Ignition Observability

Randy_Rausch · September 16, 2025, 6:32am

Overview

Introduction / Motivation

Ignition doesn’t run in a vacuum—it sits at the center of controllers, networks, databases, brokers, and other infrastructure and applications that all depend on each other. In IT operations, the way to keep that whole picture healthy is observability: a single place to see correlated traces, metrics, and logs across every layer so you can spot causes and effects quickly. At 4IR, we already monitor the rest of our ecosystem this way, but Ignition was the missing piece. The built-in diagnostics are useful, yet we needed those signals in the same observability suite as everything else. This post shares how we solved that challenge—and how you can too.

Approach

To bring Ignition into our observability stack, we focused on two key areas: metrics and logs.

Metrics: Prometheus is an open-source monitoring system that collects performance data (metrics) and makes it easy to graph and alert on. Using the OpenTelemetry Java Agent, we exposed Ignition’s internal metrics (like JVM health, database pool usage, Perspective sessions, and script performance) in a Prometheus-friendly format.
Logs: We reconfigured Ignition’s logging to output in structured JSON format. This allowed our log aggregation system to index, search, and correlate Ignition events alongside everything else—making it easy to connect the “what happened” in logs with the “why it happened” in metrics.

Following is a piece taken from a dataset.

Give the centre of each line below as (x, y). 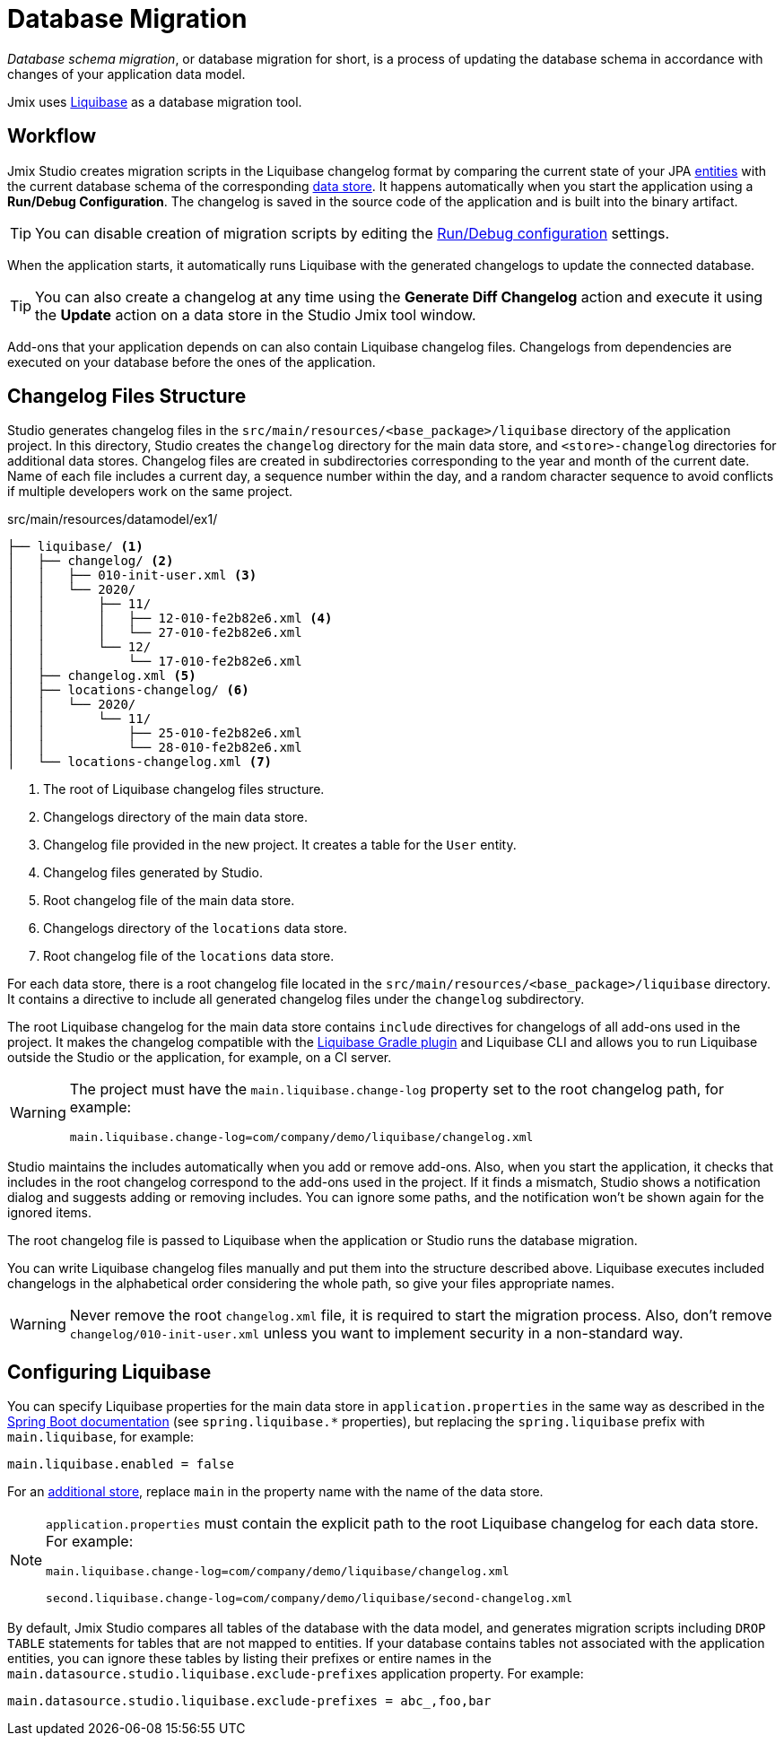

Once metrics and logs were available locally in standard formats, we used Grafana Alloy to scrape the Prometheus endpoint, collect the JSON logs, and forward everything to our central observability suite. With all of this data in one place, we could see what “normal” looked like, and set proactive alerts when the health of the ecosystem drifted outside those bounds.

Note: This approach exposes a vast number of metrics—some more useful than others. To stay cost-efficient and avoid noisy dashboards, we filtered out lower-value signals and focused on the ones that truly help us detect issues early.

Dashboard Screen Shots

Implementation Details / Tutorial

To get metrics out of Ignition, we first had to tap in. That meant figuring out the best way to expose what Ignition already knows about itself—JVM health, database pools, Perspective sessions, scripts, and more—so our observability stack could scrape and store it.

Metrics

We briefly considered writing a custom Ignition module, but chose not to—mainly to avoid long-term maintenance overhead. Since we run Ignition in containers and deploy with infrastructure-as-code, it made more sense to use existing, well-supported tooling like the Prometheus JMX Exporter or OpenTelemetry Java Instrumentation.

Prometheus JMX Exporter – Works well for JVM/runtime telemetry (Garbage Collection, memory, threads, etc.), but it only covers Java internals. To get Ignition-specific metrics, we would have had to build and maintain custom MBeans—too much ongoing work.
OpenTelemetry Java Instrumentation – OpenTelemetry (OTel) is an open source framework for Observability. It has a java instrumentation agent that provides both the JVM/runtime metrics and the Ignition application metrics we cared about. It integrates cleanly with collectors via OTLP, so it plugged right into the dashboards and alerts we already had.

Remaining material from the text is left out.